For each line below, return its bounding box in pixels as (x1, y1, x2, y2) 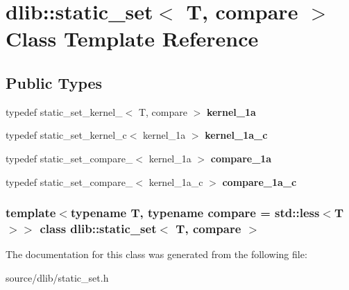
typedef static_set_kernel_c (6, 128, 127, 142)
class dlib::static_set (40, 219, 157, 237)
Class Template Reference (6, 24, 259, 53)
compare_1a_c (222, 174, 297, 189)
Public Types (6, 71, 103, 93)
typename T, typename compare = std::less (70, 204, 320, 221)
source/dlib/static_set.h (6, 270, 109, 284)
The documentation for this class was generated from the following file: (6, 247, 307, 262)
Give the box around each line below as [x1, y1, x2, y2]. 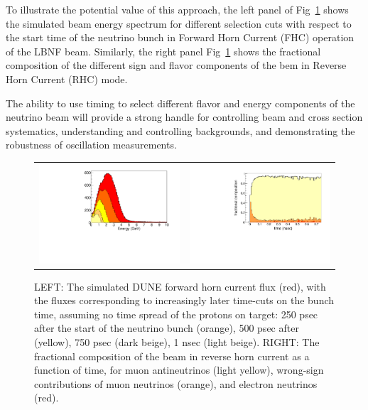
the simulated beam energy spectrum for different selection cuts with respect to [6, 16, 352, 31]
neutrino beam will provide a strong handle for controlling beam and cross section [6, 109, 363, 124]
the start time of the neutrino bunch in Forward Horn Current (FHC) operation [6, 30, 355, 45]
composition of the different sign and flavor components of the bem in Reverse [6, 58, 347, 72]
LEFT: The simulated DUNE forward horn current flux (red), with [34, 279, 326, 293]
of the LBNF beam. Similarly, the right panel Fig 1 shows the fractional [6, 43, 321, 58]
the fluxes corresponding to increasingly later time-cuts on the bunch [34, 293, 335, 308]
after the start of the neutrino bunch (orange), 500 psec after [34, 320, 299, 335]
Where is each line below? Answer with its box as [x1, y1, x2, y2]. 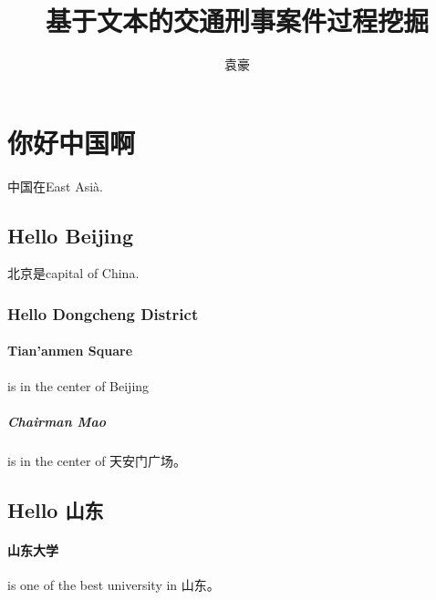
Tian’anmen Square [7, 341, 133, 360]
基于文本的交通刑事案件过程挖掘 [45, 2, 429, 39]
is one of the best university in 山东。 [7, 575, 220, 595]
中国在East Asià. [7, 176, 103, 195]
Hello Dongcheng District [7, 302, 199, 325]
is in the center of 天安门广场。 [7, 450, 187, 470]
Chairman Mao [7, 411, 107, 430]
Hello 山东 [7, 495, 104, 523]
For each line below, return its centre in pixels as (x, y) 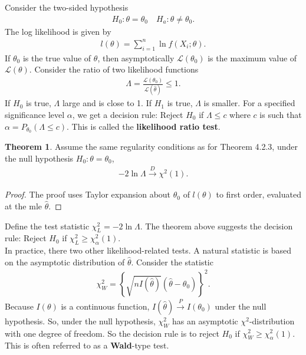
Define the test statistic (47, 226)
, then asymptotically (136, 57)
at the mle (23, 206)
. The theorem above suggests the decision (216, 226)
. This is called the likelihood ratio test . (143, 126)
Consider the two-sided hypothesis (67, 7)
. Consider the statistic (172, 262)
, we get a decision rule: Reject (128, 114)
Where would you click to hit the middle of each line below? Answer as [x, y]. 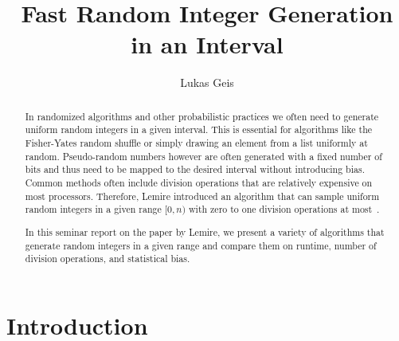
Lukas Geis [207, 82]
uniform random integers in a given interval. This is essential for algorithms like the [199, 129]
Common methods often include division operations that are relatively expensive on [199, 182]
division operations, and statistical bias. [108, 259]
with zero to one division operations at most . [284, 209]
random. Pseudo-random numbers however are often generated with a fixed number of [203, 156]
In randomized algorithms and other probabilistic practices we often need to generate [202, 116]
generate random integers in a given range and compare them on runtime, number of [201, 245]
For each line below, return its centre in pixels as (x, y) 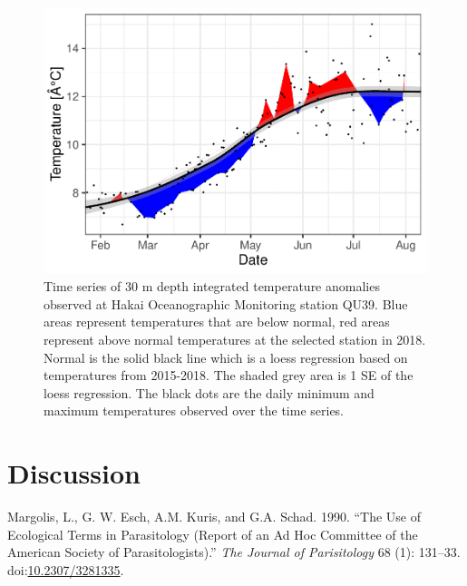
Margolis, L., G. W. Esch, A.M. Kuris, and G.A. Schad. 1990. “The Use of (214, 516)
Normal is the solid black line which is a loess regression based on (226, 357)
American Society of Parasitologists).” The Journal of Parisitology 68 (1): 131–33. (234, 552)
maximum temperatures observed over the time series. (194, 410)
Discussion (74, 473)
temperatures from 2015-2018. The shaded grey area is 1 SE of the (229, 375)
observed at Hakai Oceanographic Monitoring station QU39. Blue (226, 303)
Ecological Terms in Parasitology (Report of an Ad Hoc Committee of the (213, 534)
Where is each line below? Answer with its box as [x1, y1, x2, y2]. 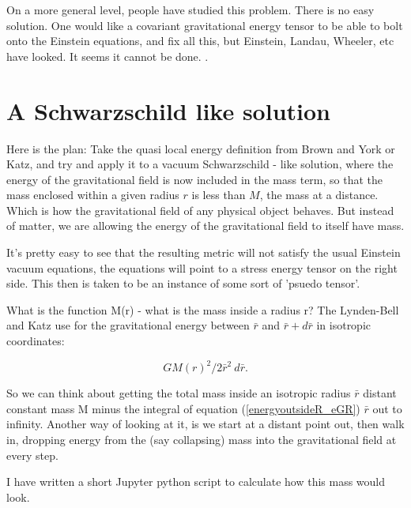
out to [372, 400, 402, 416]
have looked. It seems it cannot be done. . [6, 47, 209, 64]
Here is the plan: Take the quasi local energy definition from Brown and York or [6, 140, 395, 156]
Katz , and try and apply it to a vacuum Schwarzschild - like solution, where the [6, 156, 394, 172]
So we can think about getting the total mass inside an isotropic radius [6, 385, 351, 401]
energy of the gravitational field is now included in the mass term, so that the [6, 171, 383, 187]
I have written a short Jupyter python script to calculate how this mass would [6, 473, 386, 490]
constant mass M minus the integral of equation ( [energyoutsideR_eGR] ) [6, 400, 360, 416]
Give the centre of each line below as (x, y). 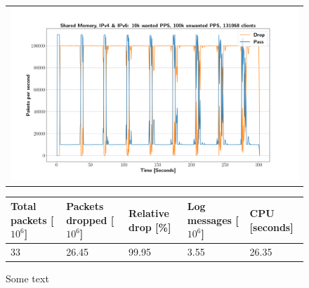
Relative (149, 212)
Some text (27, 279)
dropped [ (90, 220)
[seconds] (271, 227)
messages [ (213, 220)
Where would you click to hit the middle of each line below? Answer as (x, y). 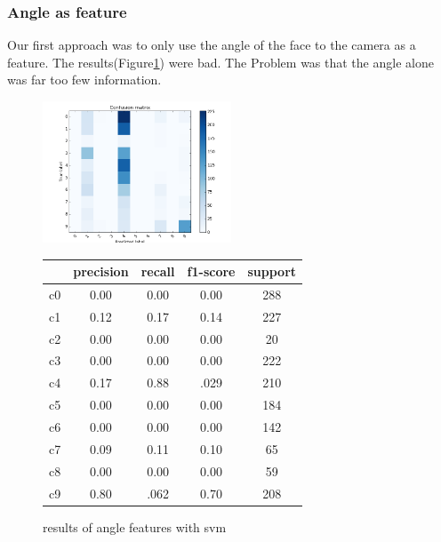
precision (101, 271)
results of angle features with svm (135, 526)
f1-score (211, 271)
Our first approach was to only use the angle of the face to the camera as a (212, 45)
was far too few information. (84, 80)
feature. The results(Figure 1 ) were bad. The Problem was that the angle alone (220, 62)
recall (158, 271)
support (272, 271)
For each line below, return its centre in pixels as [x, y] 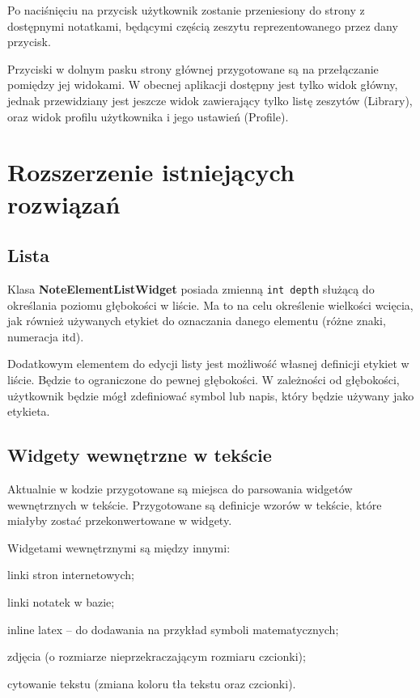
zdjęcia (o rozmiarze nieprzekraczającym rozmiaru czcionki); [157, 656]
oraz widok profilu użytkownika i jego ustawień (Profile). [148, 116]
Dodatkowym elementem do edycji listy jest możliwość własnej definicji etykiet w [208, 364]
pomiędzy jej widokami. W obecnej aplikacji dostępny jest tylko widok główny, [203, 85]
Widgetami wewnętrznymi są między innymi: [119, 547]
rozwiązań [64, 203]
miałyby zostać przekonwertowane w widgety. [120, 520]
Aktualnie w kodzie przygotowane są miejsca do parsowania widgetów [180, 488]

# Your goal
Copy exactly the lines from the one containing "f1-score (211, 271)" through the final line of the records above, both included, and leave out any pictures.

# Response area
f1-score (211, 271)
Our first approach was to only use the angle of the face to the camera as a (212, 45)
was far too few information. (84, 80)
feature. The results(Figure 1 ) were bad. The Problem was that the angle alone (220, 62)
recall (158, 271)
support (272, 271)
For each line below, return its centre in pixels as [x, y] 
zdjęcia (o rozmiarze nieprzekraczającym rozmiaru czcionki); [157, 656]
oraz widok profilu użytkownika i jego ustawień (Profile). [148, 116]
Dodatkowym elementem do edycji listy jest możliwość własnej definicji etykiet w [208, 364]
pomiędzy jej widokami. W obecnej aplikacji dostępny jest tylko widok główny, [203, 85]
Widgetami wewnętrznymi są między innymi: [119, 547]
rozwiązań [64, 203]
miałyby zostać przekonwertowane w widgety. [120, 520]
Aktualnie w kodzie przygotowane są miejsca do parsowania widgetów [180, 488]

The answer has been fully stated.